# "Del minacciar del vento" Handel



## frmars

Je cherche depuis une demi heure la traduction de cette strophe d'un morceau de Handel.
Si je comprends le sens général, je n'ai pas de traduction précise.
Pourriez-vous me traduire ces quelques vers ?

_Del minacciar del vento
si ride quercia annosa,
che cento volte e cento
le scosse ne provò.
Tal die fortuna all' onte 
io soglio alzar la fronte, 
chè so, che l'orgogliosa 
abbattermi non può._


----------



## symposium

Bonsoir! Traduction plus ou moins littérale:
Du menacer (=des menaces") du vent
Se rit chêne ancien,
Qui cent fois et cent
Les secousses en prouva.
Tel de fortune aux insultes (c'est "di fortuna", je crois)
Je lève toujours le front,
Car je sais que l'orgueilleuse
Ne peut pas m'abattre.


----------



## frmars

Ah oui c' est... littéral... Votre texte n'a  aucun sens. Abstenez-vous.


----------



## symposium

Comment, ne comprenez-vous? Vous etes bien gentil, en tout cas! J'avais compri que vous compreniez le sens général, il ne vous échappait que quelque mot. Qu'est-ce que vous ne comprenez pas, Mr. Sympa?
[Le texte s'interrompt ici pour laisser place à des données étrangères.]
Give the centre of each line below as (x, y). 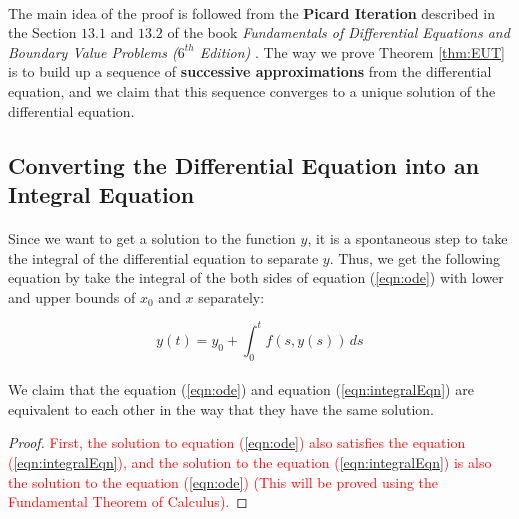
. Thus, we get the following (415, 257)
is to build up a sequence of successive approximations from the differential (250, 71)
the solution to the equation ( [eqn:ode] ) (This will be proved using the (223, 481)
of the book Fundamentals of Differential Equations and (338, 32)
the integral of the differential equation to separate (163, 257)
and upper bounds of (72, 296)
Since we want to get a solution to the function (152, 237)
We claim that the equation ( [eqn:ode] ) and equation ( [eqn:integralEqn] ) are (241, 389)
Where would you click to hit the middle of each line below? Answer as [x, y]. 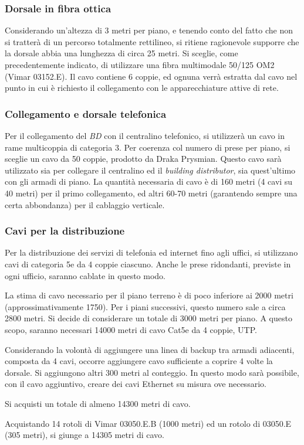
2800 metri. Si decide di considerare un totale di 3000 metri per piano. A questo [148, 318]
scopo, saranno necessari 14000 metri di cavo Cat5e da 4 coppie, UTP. [131, 329]
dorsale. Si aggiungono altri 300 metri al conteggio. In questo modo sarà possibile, [152, 372]
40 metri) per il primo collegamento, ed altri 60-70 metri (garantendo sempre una [151, 193]
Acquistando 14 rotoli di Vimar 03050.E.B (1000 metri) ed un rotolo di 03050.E [148, 423]
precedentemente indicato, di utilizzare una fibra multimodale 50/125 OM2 [140, 64]
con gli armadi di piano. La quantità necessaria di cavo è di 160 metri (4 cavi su [149, 181]
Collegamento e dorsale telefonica [86, 113]
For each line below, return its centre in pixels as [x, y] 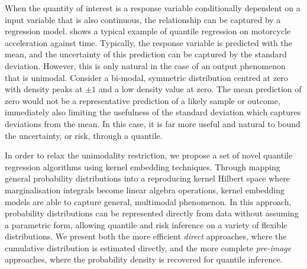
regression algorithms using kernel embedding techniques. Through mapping [143, 166]
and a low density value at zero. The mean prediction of [200, 89]
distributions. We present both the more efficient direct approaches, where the [146, 236]
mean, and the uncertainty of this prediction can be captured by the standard [146, 54]
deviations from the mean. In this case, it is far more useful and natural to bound [153, 123]
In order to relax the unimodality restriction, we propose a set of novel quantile [149, 155]
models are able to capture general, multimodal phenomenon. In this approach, [148, 201]
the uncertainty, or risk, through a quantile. [84, 135]
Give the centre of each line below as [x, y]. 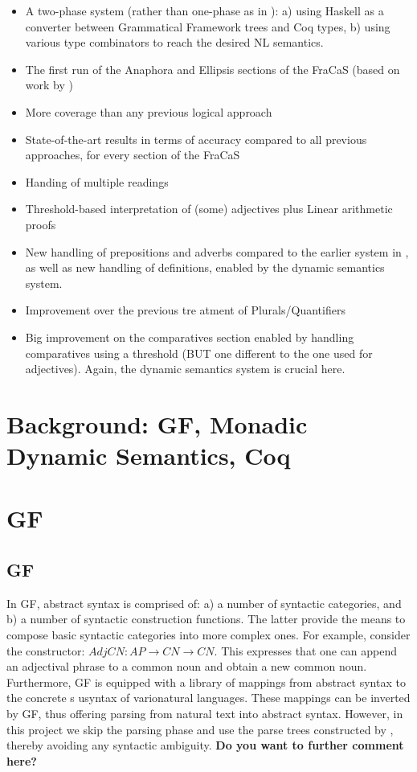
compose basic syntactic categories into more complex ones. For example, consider [208, 635]
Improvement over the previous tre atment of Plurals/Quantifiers [185, 310]
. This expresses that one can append [306, 650]
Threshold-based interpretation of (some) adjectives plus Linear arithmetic [209, 209]
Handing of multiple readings [97, 181]
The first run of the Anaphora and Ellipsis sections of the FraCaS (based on [213, 69]
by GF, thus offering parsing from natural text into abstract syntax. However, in [205, 713]
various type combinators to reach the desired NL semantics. [174, 42]
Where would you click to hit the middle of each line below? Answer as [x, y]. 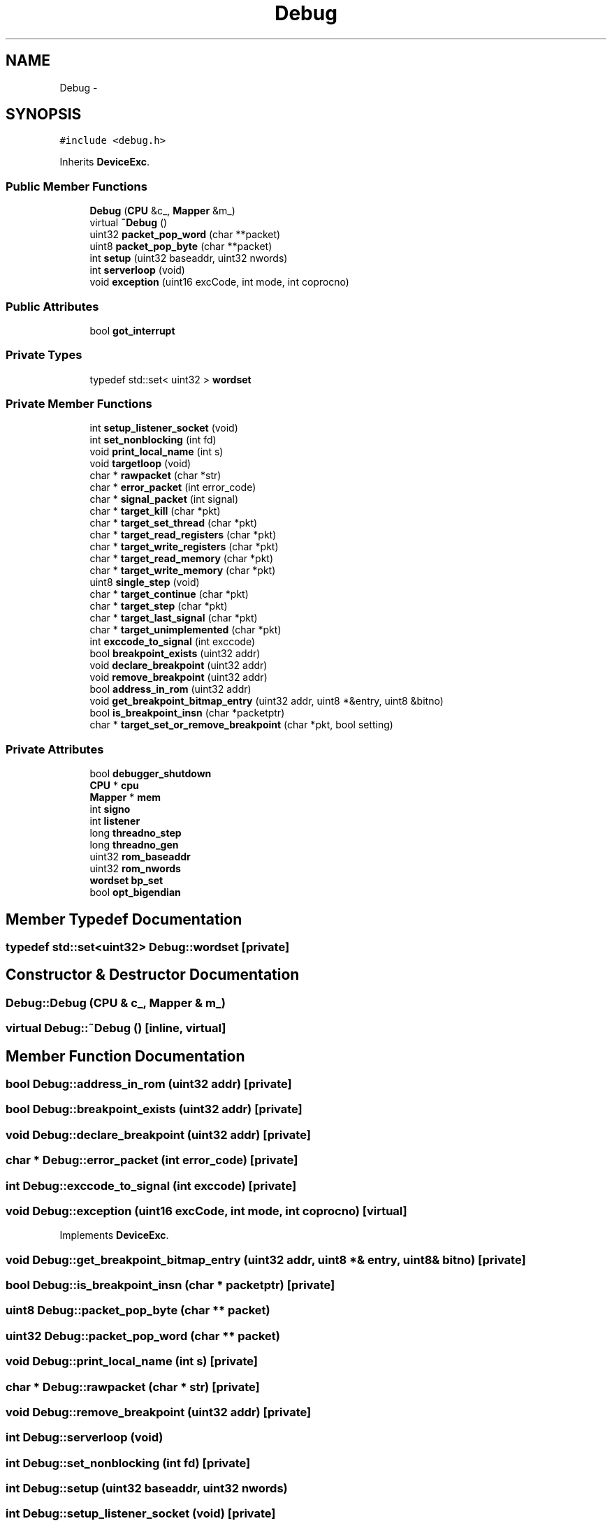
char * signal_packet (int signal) [164, 499]
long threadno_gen [134, 845]
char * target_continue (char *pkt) [169, 594]
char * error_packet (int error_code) [173, 487]
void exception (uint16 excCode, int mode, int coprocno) [219, 282]
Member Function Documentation [125, 1056]
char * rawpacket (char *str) [155, 476]
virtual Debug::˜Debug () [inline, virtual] [116, 1028]
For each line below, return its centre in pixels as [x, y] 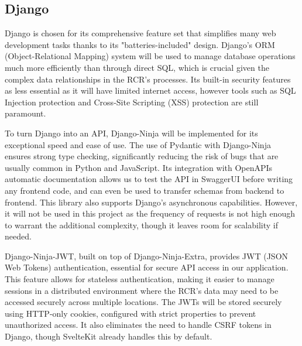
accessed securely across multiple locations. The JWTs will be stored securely [143, 302]
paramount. [25, 113]
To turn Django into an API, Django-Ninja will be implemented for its [131, 133]
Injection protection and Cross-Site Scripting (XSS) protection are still [132, 102]
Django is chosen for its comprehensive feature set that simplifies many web [140, 33]
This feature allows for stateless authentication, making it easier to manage [140, 279]
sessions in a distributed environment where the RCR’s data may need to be [142, 290]
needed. [18, 236]
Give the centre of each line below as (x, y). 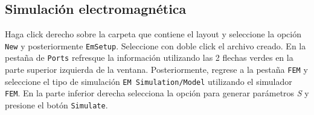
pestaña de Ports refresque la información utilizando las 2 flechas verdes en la (149, 57)
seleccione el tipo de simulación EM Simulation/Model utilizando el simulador (149, 81)
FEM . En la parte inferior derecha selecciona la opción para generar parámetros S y (157, 93)
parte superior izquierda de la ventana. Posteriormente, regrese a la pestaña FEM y (156, 70)
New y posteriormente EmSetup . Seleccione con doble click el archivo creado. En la (155, 45)
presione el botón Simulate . (56, 105)
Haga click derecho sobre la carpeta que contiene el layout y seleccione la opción (153, 34)
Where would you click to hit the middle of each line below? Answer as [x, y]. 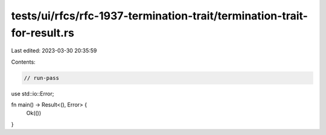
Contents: [23, 62]
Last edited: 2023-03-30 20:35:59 [54, 51]
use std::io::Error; [33, 93]
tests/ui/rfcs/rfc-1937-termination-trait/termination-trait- [159, 16]
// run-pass [42, 78]
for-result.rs [43, 33]
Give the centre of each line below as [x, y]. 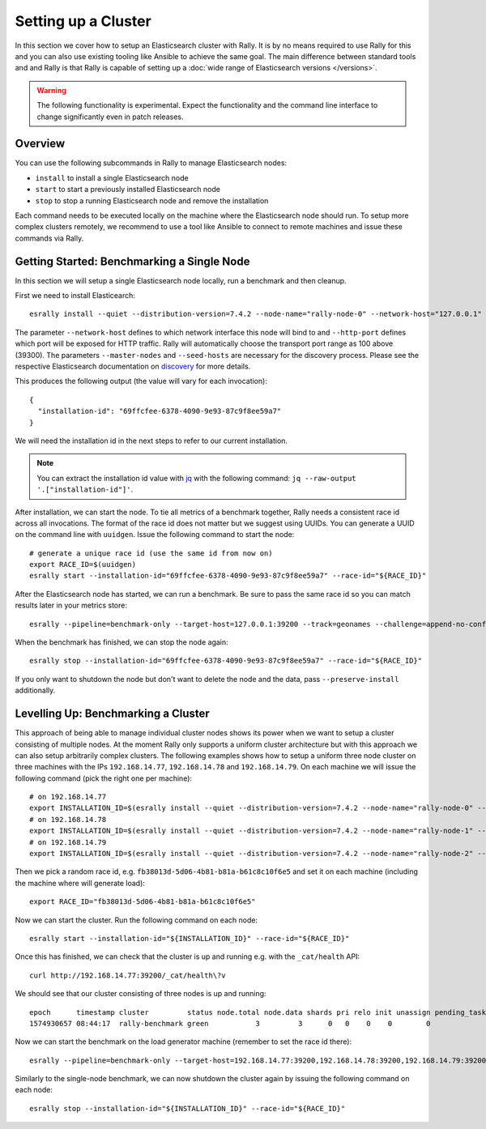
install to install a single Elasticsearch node [112, 177]
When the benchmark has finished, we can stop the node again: [122, 642]
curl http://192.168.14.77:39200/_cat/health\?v [128, 975]
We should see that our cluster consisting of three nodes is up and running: [141, 994]
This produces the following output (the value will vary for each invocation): [141, 381]
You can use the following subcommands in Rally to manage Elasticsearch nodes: [151, 163]
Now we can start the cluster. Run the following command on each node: [136, 920]
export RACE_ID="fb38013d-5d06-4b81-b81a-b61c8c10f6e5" [143, 902]

Le chêne est un arbre: comme un viuex chêne qui résiste aux coups de vent, je résiste aux insultes de la fortune, qui est orgeuilleuse mais ne peut pas m'abattre.


----------



## lorenzos

frmars said:


> Pourriez-vous me traduire ces quelques vers ?


Tu come lo tradurresti?
(complimenti per la cortesia  )


----------